Luis Henriques Sept. 29, 2023, 2:04 p.m. UTC
  The linkat() syscall has support for the AT_EMPTY_PATH linux-specific flag
for a long time.  This flag allows callers to use an empty string in the
'oldpath' parameter, and to create the link to the file descriptor instead.

This patch modifies the unlinkat() syscall to use a similar semantic for
this flag, i.e. to allow for an empty string to indicate that we want to
unlink the file descriptor inode.

Signed-off-by: Luis Henriques <lhenriques@suse.de>
---
Hi!

I'm sending an early RFC of this patch specially because I'm not sure how
useful it is, and if support for this flag is really welcome.

The code is already a bit messy, and adding support for this extra flag
makes it even worse.  Maybe it could be refactored; suggestions are
welcome.

Also, this patch is only lightly tested -- it doesn't seem to break
anything, but I'll need to test it some more.  But as I said, I wanted to
get some feedback to make sure this patch is worth the trouble.

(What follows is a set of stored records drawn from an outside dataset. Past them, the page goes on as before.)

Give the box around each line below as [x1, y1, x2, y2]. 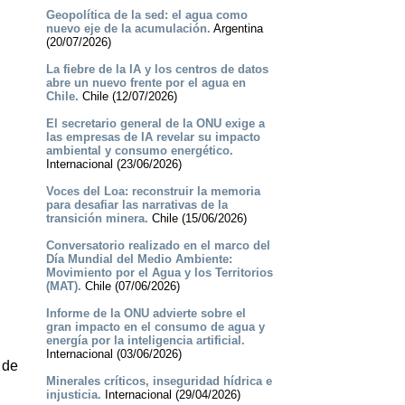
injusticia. [45, 388, 101, 402]
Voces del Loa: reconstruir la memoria [45, 184, 260, 199]
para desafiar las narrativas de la [45, 198, 228, 212]
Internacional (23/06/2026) [45, 157, 182, 172]
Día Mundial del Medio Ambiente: [45, 252, 232, 267]
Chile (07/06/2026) [80, 279, 180, 294]
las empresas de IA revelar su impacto [45, 130, 260, 145]
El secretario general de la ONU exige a [45, 117, 265, 131]
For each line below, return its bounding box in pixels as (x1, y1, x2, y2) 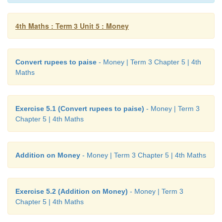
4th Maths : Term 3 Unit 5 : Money (15, 21, 129, 31)
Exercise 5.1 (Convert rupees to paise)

To be honest, this patch wasn't my idea: I remember seeing someone
somewhere suggesting or asking this flag to be added.  But it was long
time ago, I've written down the idea but I forgot keep a reference to the
source.  So, I hope the patch _may_ be useful to someone and that it's
purpose isn't just to make these two syscalls more symmetric (which is a
honourable goal in itself, if you ask my opinion! :-) ).

Cheers,
--
Luís

 fs/coredump.c |   2 +-
 fs/init.c     |   4 +-
 fs/internal.h |   4 +-
 fs/namei.c    | 112 +++++++++++++++++++++++++++++++-------------------
 io_uring/fs.c |   4 +-
 5 files changed, 76 insertions(+), 50 deletions(-)
  

Comments

Al Viro Oct. 9, 2023, 2:06 a.m. UTC | #1
On Fri, Sep 29, 2023 at 03:04:56PM +0100, Luis Henriques wrote:

> -int do_unlinkat(int dfd, struct filename *name)
> +int do_unlinkat(int dfd, struct filename *name, int flags)
>  {
>  	int error;
> -	struct dentry *dentry;
> +	struct dentry *dentry, *parent;
>  	struct path path;
>  	struct qstr last;
>  	int type;
>  	struct inode *inode = NULL;
>  	struct inode *delegated_inode = NULL;
>  	unsigned int lookup_flags = 0;
> -retry:
> -	error = filename_parentat(dfd, name, lookup_flags, &path, &last, &type);
> -	if (error)
> -		goto exit1;
> +	bool empty_path = (flags & AT_EMPTY_PATH);
>  
> -	error = -EISDIR;
> -	if (type != LAST_NORM)
> -		goto exit2;
> +retry:
> +	if (empty_path) {
> +		error = filename_lookup(dfd, name, 0, &path, NULL);
> +		if (error)
> +			goto exit1;
> +		parent = path.dentry->d_parent;
> +		dentry = path.dentry;
> +	} else {
> +		error = filename_parentat(dfd, name, lookup_flags, &path, &last, &type);
> +		if (error)
> +			goto exit1;
> +		error = -EISDIR;
> +		if (type != LAST_NORM)
> +			goto exit2;
> +		parent = path.dentry;
> +	}
>  
>  	error = mnt_want_write(path.mnt);
>  	if (error)
>  		goto exit2;
>  retry_deleg:
> -	inode_lock_nested(path.dentry->d_inode, I_MUTEX_PARENT);
> -	dentry = lookup_one_qstr_excl(&last, path.dentry, lookup_flags);
> +	inode_lock_nested(parent->d_inode, I_MUTEX_PARENT);
> +	if (!empty_path)
> +		dentry = lookup_one_qstr_excl(&last, parent, lookup_flags);

For starters, your 'parent' might have been freed under you, just as you'd
been trying to lock its inode.  Or it could have become negative just as you'd
been fetching its ->d_inode, while we are at it.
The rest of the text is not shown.